# TASK
Restate the listing below word for word. No picture belongs in the result.
Content starts
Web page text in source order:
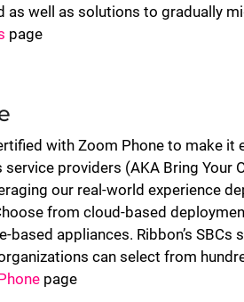
as well as solutions to gradually
page
with Zoom Phone to make
providers (AKA Bring Your
our real-world experience
from cloud-based
based appliances. Ribbon’s
can select from
page
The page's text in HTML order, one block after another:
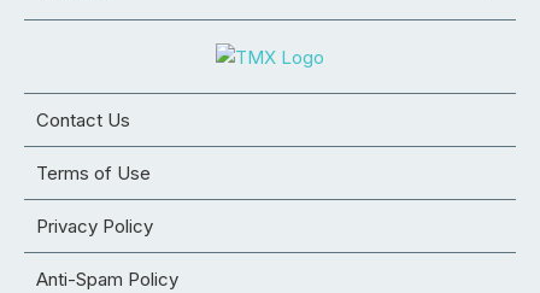
Contact Us
Terms of Use
Privacy Policy
Anti-Spam Policy
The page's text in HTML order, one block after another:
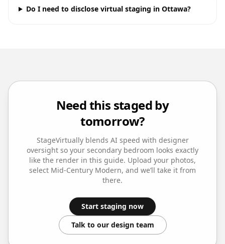
Do I need to disclose virtual staging in Ottawa?
Need this staged by
tomorrow?
StageVirtually blends AI speed with designer
oversight so your secondary bedroom looks exactly
like the render in this guide. Upload your photos,
select Mid-Century Modern, and we’ll take it from
there.
Start staging now
Talk to our design team
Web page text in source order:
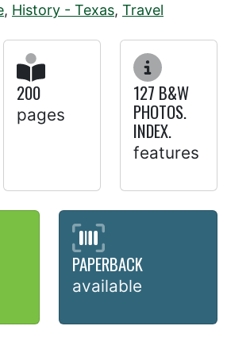
, History - Texas, Travel
200
pages
127 B&W
PHOTOS.
INDEX.
features
PAPERBACK
available
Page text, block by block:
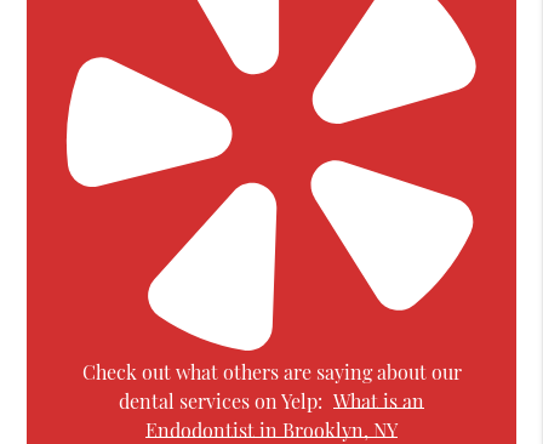
Check out what others are saying about our
dental services on Yelp: What is an
Endodontist in Brooklyn, NY
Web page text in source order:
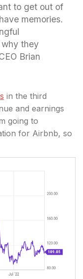
to get out of
memories.
why they
Brian
in the third
and earnings
going to
for Airbnb, so
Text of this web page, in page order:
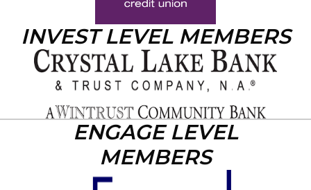
INVEST LEVEL MEMBERS
ENGAGE LEVEL
MEMBERS
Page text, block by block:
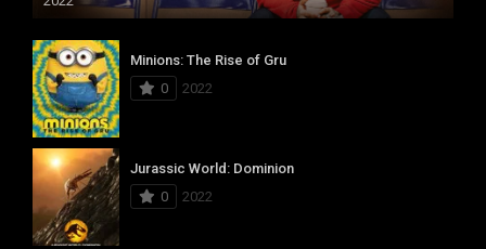
Minions: The Rise of Gru
0
2022
Jurassic World: Dominion
0
2022
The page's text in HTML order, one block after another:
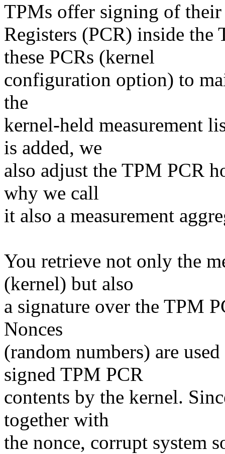
TPMs offer signing of
Registers (PCR) inside
these PCRs (kernel
configuration option) to
the
kernel-held measurement
is added, we
also adjust the TPM PCR
why we call
it also a measurement
You retrieve not only the
(kernel) but also
a signature over the TPM
Nonces
(random numbers) are
signed TPM PCR
contents by the kernel.
together with
the nonce, corrupt system
Content ends
# REPLY
Web page text in source order:
as well as solutions to gradually
page
with Zoom Phone to make
providers (AKA Bring Your
our real-world experience
from cloud-based
based appliances. Ribbon’s
can select from
page
The page's text in HTML order, one block after another:
Contact Us
Terms of Use
Privacy Policy
Anti-Spam Policy
The page's text in HTML order, one block after another:
Do I need to disclose virtual staging in Ottawa?
Need this staged by
tomorrow?
StageVirtually blends AI speed with designer
oversight so your secondary bedroom looks exactly
like the render in this guide. Upload your photos,
select Mid-Century Modern, and we’ll take it from
there.
Start staging now
Talk to our design team
Web page text in source order:
, History - Texas, Travel
200
pages
127 B&W
PHOTOS.
INDEX.
features
PAPERBACK
available
Page text, block by block:
Check out what others are saying about our
dental services on Yelp: What is an
Endodontist in Brooklyn, NY
Web page text in source order:
to get out of
memories.
why they
Brian
in the third
and earnings
going to
for Airbnb, so
Text of this web page, in page order:
INVEST LEVEL MEMBERS
ENGAGE LEVEL
MEMBERS
Page text, block by block:
Minions: The Rise of Gru
0
2022
Jurassic World: Dominion
0
2022
The page's text in HTML order, one block after another:
TPMs offer signing of
Registers (PCR) inside
these PCRs (kernel
configuration option) to
the
kernel-held measurement
is added, we
also adjust the TPM PCR
why we call
it also a measurement
You retrieve not only the
(kernel) but also
a signature over the TPM
Nonces
(random numbers) are
signed TPM PCR
contents by the kernel.
together with
the nonce, corrupt system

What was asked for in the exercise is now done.